PostgreSQL 16 Expands Analytics Capabilities
The recent release of PostgreSQL 16 is significant for a number of reasons. It enables more flexible access control mechanisms, which have immediate consequences for deployments involving Managed Service Providers (MSPs).
Version 16 also supports hot standby capabilities which, when serving as the source for logical replications, has the ability to “allow for new architectures,” affirmed Adam Wright, Senior Product Manager for EnterpriseDB (EDB). EDB was one of the foremost code contributors to PostgreSQL 16, an open source Relational Database Management System.
Most importantly, however, the latest version of PostgreSQL includes analytics functionality for facilitating complicated aggregation and windowing queries. This enhancement, when paired with the database’s extensions for managing geospatial and vector data, respectively, is perhaps the latest indicator of the increasing relevance of transactional databases for analytics.
“I think what you’re starting to see is the need for specialty data warehousing is starting to get lower,” Wright reflected. “You might have extreme ends of the data warehousing market, where having a specialty system is necessary. But that’s really starting to become the extreme end and, for a lot of use cases, you can just use Postgres and not need that specialty system.”
Although PostgreSQL is widely used in transactional systems, its implementation of what Wright called the “any value function” in version 16 has definite analytics overtones. This function is part of the SQL:2023 standard. “This function is really mainly used for analytical databases,” Wright revealed. “Complex aggregations/windowing queries is kind of the subheading for what you can use that for.”
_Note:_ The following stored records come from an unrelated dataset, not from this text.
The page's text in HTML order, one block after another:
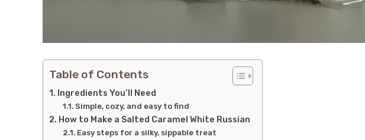
Table of Contents
Ingredients You’ll Need
Simple, cozy, and easy to find
How to Make a Salted Caramel White Russian
Easy steps for a silky, sippable treat

This particular function allows administrators and developers to do calculations across a set of rows in a table. “You might compare how a calculation for one row is done against another row and get some aggregation of those two,” Wright explained. “So, things like getting a running total and doing that easily through a few lines of SQL.” This feature is valuable for use cases such as comparing product types for stock ordering in retail, particularly across different locations represented in a large table.
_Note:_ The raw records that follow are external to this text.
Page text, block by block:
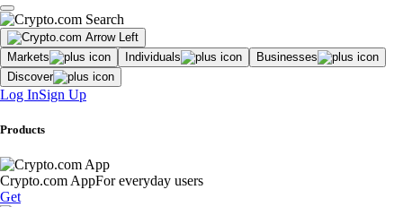
Markets Individuals
Businesses
Discover
Log InSign Up
Products
Crypto.com AppFor everyday users
Get

Vector and Geospatial Data
According to Wright, it’s often more efficient to manage this task at the database level than at the application level. With the latter approach, administrators or developers would have to write more code than they otherwise would, as well as write multiple functions. Then, they’d have to bring the data back and compare it, instead of filtering everything out of the database server. However, “if I’m on the database server and I write this aggregation query, I’m comparing different rows in the table,” Wright mentioned. “Once that’s all done, I’m going to stream back only the records that are necessary to the application.”
A PostgreSQL extension, PostGIS, enables users to store and query geospatial data. Wright referenced another extension for managing vector workloads that includes storing vector data and supporting vector operators. “It’s just another use case that’s available in Postgres that you don’t need to go to a specialty database vendor and get another contract, and another support, and have to onboard whatever you may need to actually support those workloads,” Wright commented.”
Although the extensions Wright mentioned are not part of the new capabilities unveiled in PostgreSQL 16, they attest to the database’s growing analytics usefulness, which coincides with the recently released aggregation and windowing function. The new edition also includes enhancements to its logical replication capabilities, the most substantial of which is “that you’re able to do logical representation from a standby server,” Wright remarked. With this paradigm, users can do logical representations from what Wright termed a hot standby, which he described as involving a physical replication of every change in PostgreSQL data to a target system — frequently for High Availability.
“With logical representation, instead of getting all the changes from the database, you might just want to replicate a couple of tables, a sales table, an orders table, and feed them to these different systems,” Wright observed. Logical representation enables users to specify the tables that are replicated which, when combined with the ability to do so from standby systems, broadly expands the possibilities for replications and architectural approaches. “You can have cascading multiple replications and things like that,” Wright said. “You can do everything from one system, but can also get subsets of the data from Postgres more easily, get into read-only systems… There’s just a lot more architectures that are going to be supported because of these native features.”
PostgreSQL 16 also enhances the degree and scope of control associated with superusers — users with a considerable amount of privileges for data and system access. In previous versions, superusers had the latitude to do almost anything, including tampering on the underlying “operating system as the service that’s running as Postgres,” Wright admitted. “This is a big problem for managed data services.” Consequently, managed service providers (including some of the hyperscalers) would “fork” or replicate the database, users, and settings from the original cluster to another.
According to Wright, this process may lead to “bugs and security issues.” Consequently, the more refined superuser controls in the most recent version of PostgreSQL enable “you granular management of privileges and to delegate tasks that are needed to manage the database for DBAs, but not give them things that let them break out of the database,” Wright said. “Or, you can manage a role but not necessarily manage the data for that role.”
The Database Space
The new additions to PostgreSQL 16 are, for the most part, indicative of developments that are impacting the database space as a whole. Systems that were conventionally used for transactional purposes are taking on more analytics responsibilities. PostgreSQL’s native support of an aggregate function for writing aggregation and windowing queries — and extensions for workloads pertaining to geospatial and vector data — is perhaps a harbinger of a future in which the traditional divide between transactional and analytics databases is not so pronounced.